我每个 dataType 有一个这样的表格。现在,典型的查询将同时请求数千个基因。因为数据非常大(每个表中有几亿行),并且包括冗余值(相同的基因的证据吨数,吨基因同样的证据),单独查询每个表格非常慢。因此,我们有一个预先计算的摘要表,根据这4个表中的信息计算:

I have one such table per dataType. Now, typical queries will request thousands of genes at a same time. Because the data are very large (several hundreds of millions of rows in each table), and includes redundant values (tons of evidence for a same gene, tons of genes for a same evidence), it is very slow to query each table individually. For this reason, we have a precomputed "summary" table, computed from the information in these 4 tables:

+----------------+-----------------------+------+-----+---------+----------------+
| Field          | Type                  | Null | Key | Default | Extra          |
+----------------+-----------------------+------+-----+---------+----------------+
| expressionId   | int(10) unsigned      | NO   | PRI | NULL    | auto_increment |
| geneId         | int(10) unsigned      | NO   | MUL | NULL    |                |
| conditionId    | mediumint(8) unsigned | NO   | MUL | NULL    |                |
+----------------+-----------------------+------+-----+---------+----------------+

(请注意,此表中还有其他有用的列)。

(Note that there are other useful columns in this table). The expressionId field allows to get back to the raw data.

现在我的问题是:


  • 对于每种数据类型,我们基于支持表达式的不同实验的数量计算一个 summaryQuality 行,在条件本身,但也考虑到任何相关的条件(我放出什么是相关的条件,但是,条件之间的关系可以存储在另一个表中)

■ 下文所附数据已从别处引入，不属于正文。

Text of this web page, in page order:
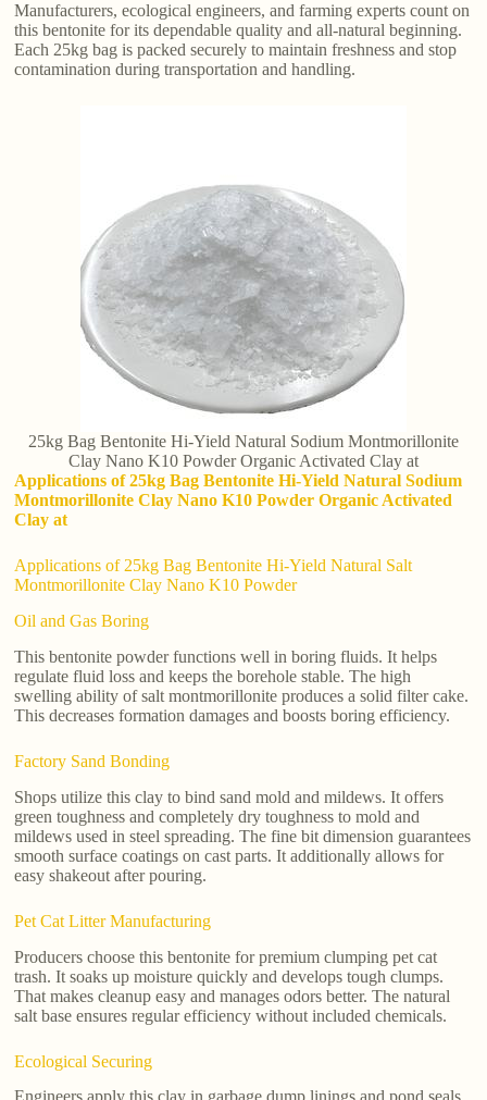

  • 用户应该可以通过对支持 dataType summaryQuality c $ c> s。例如,他们应该可以说通过dataType1和dataType2的实验总和来提供x实验的结果,或者从dataType1和dataType2以及dataType3和dataType4中的实验总和中得到y实验支持的结果

  • for each data type, we compute a summaryQuality, based on the number of distinct experiments supporting an expression row, in the condition itself, but also taking into account any related condition (I let out what is a related condition, but, yes, relations between conditions could be stored in another table).
  • Users should be able to compute a "global" summaryQuality, by summing experiments supporting an expression row for any combination of dataTypes. E.g., they should be able to say "give me results supported by x experiments from the sum of experiments in dataType1 and dataType2", or "give me results supported by y experiments from the sum of experiments in dataType1 and dataType2 and dataType3 and dataType4".

所以我结束了以下设计:

So I ended up with the following design:

+--------------------------+-----------------------+------+-----+---------+----------------+
| Field                    | Type                  | Null | Key | Default | Extra          |
+--------------------------+-----------------------+------+-----+---------+----------------+
| expressionId             | int(10) unsigned      | NO   | PRI | NULL    | auto_increment |
| geneId                   | int(10) unsigned      | NO   | MUL | NULL    |                |
| conditionId              | mediumint(8) unsigned | NO   | MUL | NULL    |                |
| dataType1ExperimentCount | smallint(5) unsigned  | NO   |     | 0       |                |
| dataType2ExperimentCount | smallint(5) unsigned  | NO   |     | 0       |                |
| dataType3ExperimentCount | smallint(5) unsigned  | NO   |     | 0       |                |
| dataType4ExperimentCount | smallint(5) unsigned  | NO   |     | 0       |                |
+--------------------------+-----------------------+------+-----+---------+----------------+

该表中的行通过考虑所有 dataType s和所有相关的条件 s给定的 conditionId 。这是非常慢的计算。因此,表格有数亿行。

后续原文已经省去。